# Definition:Topology

## Contents

## Definition

### Definition 1

Let $S$ be a set.

A **topology on $S$** is a subset $\tau \subseteq \powerset S$ of the power set of $S$ that satisfies the open set axioms:

\((\text O 1)\) | $:$ | The union of an arbitrary subset of $\tau$ is an element of $\tau$. | ||||||

\((\text O 2)\) | $:$ | The intersection of any two elements of $\tau$ is an element of $\tau$. | ||||||

\((\text O 3)\) | $:$ | $S$ is an element of $\tau$. |

If $\tau$ is a **topology** on $S$, then $\struct {S, \tau}$ is called a topological space.

The elements of $\tau$ are called the open sets of $\struct {S, \tau}$.

### Definition 2

Let $S$ be a set.

A **topology on $S$** is a subset $\tau \subseteq \powerset S$ of the power set of $S$ that satisfies the following axioms:

\((\text O 1')\) | $:$ | The union of an arbitrary subset of $\tau$ is an element of $\tau$. | ||||||

\((\text O 2')\) | $:$ | The intersection of any finite subset of $\tau$ is an element of $\tau$. |

## Empty Topological Space

Notwithstanding the result Empty Set Satisfies Topology Axioms, it is frequently stipulated in the literature that the class of topological spaces does not include the empty set.

This convention is sufficiently commonplace as to be often omitted in published texts, and taken for granted. When it is mentioned, it is usually given as an afterthought.

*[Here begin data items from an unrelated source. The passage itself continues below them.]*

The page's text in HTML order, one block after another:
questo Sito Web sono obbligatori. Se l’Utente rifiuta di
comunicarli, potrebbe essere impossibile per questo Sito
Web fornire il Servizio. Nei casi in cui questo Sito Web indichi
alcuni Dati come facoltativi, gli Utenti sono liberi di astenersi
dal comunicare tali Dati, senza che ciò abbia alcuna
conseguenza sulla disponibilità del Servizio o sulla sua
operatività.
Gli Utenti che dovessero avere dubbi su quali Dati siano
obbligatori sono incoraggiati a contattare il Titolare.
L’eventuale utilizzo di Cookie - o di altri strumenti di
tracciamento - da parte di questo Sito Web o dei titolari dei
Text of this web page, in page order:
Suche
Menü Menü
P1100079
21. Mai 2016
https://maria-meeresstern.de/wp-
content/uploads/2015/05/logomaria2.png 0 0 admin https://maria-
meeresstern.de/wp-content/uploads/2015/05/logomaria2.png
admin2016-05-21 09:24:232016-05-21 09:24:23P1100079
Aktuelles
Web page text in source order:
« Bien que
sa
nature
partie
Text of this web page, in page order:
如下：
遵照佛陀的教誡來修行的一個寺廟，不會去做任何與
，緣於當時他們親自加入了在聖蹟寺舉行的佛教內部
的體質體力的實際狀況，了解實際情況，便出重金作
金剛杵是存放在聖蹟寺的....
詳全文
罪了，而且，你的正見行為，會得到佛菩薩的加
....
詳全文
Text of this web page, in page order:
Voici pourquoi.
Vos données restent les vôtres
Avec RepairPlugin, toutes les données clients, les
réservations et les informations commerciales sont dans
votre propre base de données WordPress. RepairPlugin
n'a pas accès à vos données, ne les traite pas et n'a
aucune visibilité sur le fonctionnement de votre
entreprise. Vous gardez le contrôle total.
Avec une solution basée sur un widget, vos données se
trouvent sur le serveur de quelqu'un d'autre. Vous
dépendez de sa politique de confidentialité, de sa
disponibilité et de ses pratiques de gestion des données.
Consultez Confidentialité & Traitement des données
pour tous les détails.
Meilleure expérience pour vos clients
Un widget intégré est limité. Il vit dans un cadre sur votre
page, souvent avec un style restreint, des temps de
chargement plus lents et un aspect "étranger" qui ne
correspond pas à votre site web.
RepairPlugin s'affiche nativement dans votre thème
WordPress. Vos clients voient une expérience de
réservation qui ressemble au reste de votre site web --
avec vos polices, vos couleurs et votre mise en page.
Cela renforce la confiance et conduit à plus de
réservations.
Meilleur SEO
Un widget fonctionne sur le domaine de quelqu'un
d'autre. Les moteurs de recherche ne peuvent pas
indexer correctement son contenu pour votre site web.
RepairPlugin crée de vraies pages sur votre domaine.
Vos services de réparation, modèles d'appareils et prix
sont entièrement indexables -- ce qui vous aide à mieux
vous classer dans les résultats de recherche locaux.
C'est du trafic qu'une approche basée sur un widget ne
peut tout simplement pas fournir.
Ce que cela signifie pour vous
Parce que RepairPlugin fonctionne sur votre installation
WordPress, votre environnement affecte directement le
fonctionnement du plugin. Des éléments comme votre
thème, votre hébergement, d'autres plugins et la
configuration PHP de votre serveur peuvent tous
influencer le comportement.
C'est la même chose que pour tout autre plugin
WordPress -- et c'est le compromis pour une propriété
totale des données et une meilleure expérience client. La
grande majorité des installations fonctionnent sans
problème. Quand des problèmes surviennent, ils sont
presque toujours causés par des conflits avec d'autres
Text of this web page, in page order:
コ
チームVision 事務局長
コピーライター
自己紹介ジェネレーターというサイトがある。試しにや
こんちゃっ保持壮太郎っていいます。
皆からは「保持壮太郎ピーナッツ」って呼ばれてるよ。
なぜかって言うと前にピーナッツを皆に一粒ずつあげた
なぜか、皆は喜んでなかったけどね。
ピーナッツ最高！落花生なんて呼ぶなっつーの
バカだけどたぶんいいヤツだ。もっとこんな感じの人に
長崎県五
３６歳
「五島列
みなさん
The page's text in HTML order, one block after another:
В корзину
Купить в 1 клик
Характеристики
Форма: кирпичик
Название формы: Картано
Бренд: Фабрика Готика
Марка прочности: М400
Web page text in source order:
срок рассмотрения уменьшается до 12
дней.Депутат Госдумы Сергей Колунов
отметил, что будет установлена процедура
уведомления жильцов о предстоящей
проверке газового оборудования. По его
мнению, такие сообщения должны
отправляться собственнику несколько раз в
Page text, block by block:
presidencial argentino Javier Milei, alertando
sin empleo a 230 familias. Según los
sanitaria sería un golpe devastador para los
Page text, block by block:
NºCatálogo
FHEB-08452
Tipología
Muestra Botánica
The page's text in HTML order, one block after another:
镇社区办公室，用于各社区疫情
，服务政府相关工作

However, there exists a philosophical position that disallowing the empty topological space is unhelpful, and even harmful.

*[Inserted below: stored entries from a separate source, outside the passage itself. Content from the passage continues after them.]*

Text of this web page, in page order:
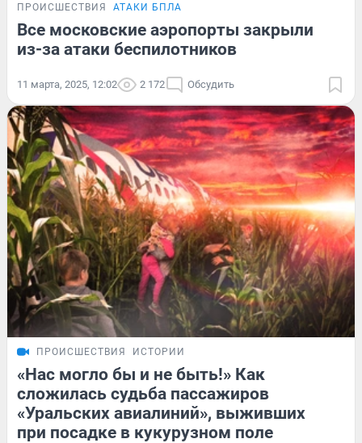
ПРОИСШЕСТВИЯ АТАКИ БПЛА
Все московские аэропорты закрыли
из-за атаки беспилотников
11 марта, 2025, 12:02 2 172 Обсудить
ПРОИСШЕСТВИЯ ИСТОРИИ
«Нас могло бы и не быть!» Как
сложилась судьба пассажиров
«Уральских авиалиний», выживших
при посадке в кукурузном поле
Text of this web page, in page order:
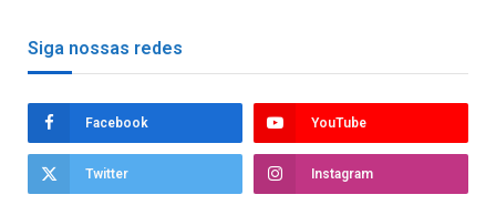
Siga nossas redes
Facebook YouTube
Twitter Instagram
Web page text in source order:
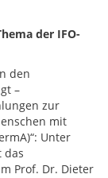
der IFO-
den
–
zur
mit
Unter
das
Prof. Dr. Dieter
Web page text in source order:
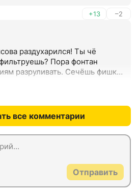
+13 –2
раздухарился! Ты чё
Пора фонтан
разруливать. Сечёшь фишку?
все комментарии
Отправить
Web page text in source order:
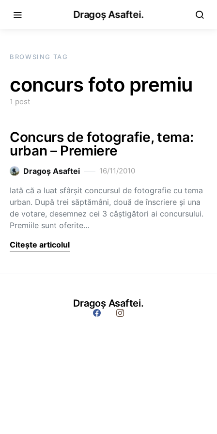
Dragoș Asaftei.
BROWSING TAG
concurs foto premiu
1 post
Concurs de fotografie, tema:
urban – Premiere
Dragoş Asaftei 16/11/2010
Iată că a luat sfârşit concursul de fotografie cu tema
urban. După trei săptămâni, două de înscriere şi una
de votare, desemnez cei 3 câştigători ai concursului.
Premiile sunt oferite…
Citește articolul
Dragoș Asaftei.
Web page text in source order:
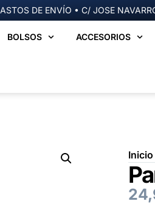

$\mathsf{Pr} \infty \mathsf{fWiki}$ adopts this philosophical position, allowing that the underlying set of a given topological space may indeed be empty.

Note, however, that many of the possible properties of a topological space are held vacuously by the empty space. This position having been taken, it is necessary in many cases to add a condition to a given general statement made about spaces specifically to exclude the empty space from the scope of that statement.

## Also see

- $\sigma$-algebra, which looks similar on the surface to a topology, but closed (in the algebraic sense) under countable unions. A topology has no such limitation on countability.

- Results about
**topologies**can be found here.

## Linguistic Note

The word **topology** is derived from the Greek words **τόπος**, meaning **place**, and **λόγος**, meaning **study**.

This originates from its origins as the study of *situation*.

The word **topology** was coined by Johann Benedict Listing in a letter of $1836$.

The word was first published in the title of Listing's $1847$ book *Vorstudien zur Topologie*, but never caught on until the $1920$s.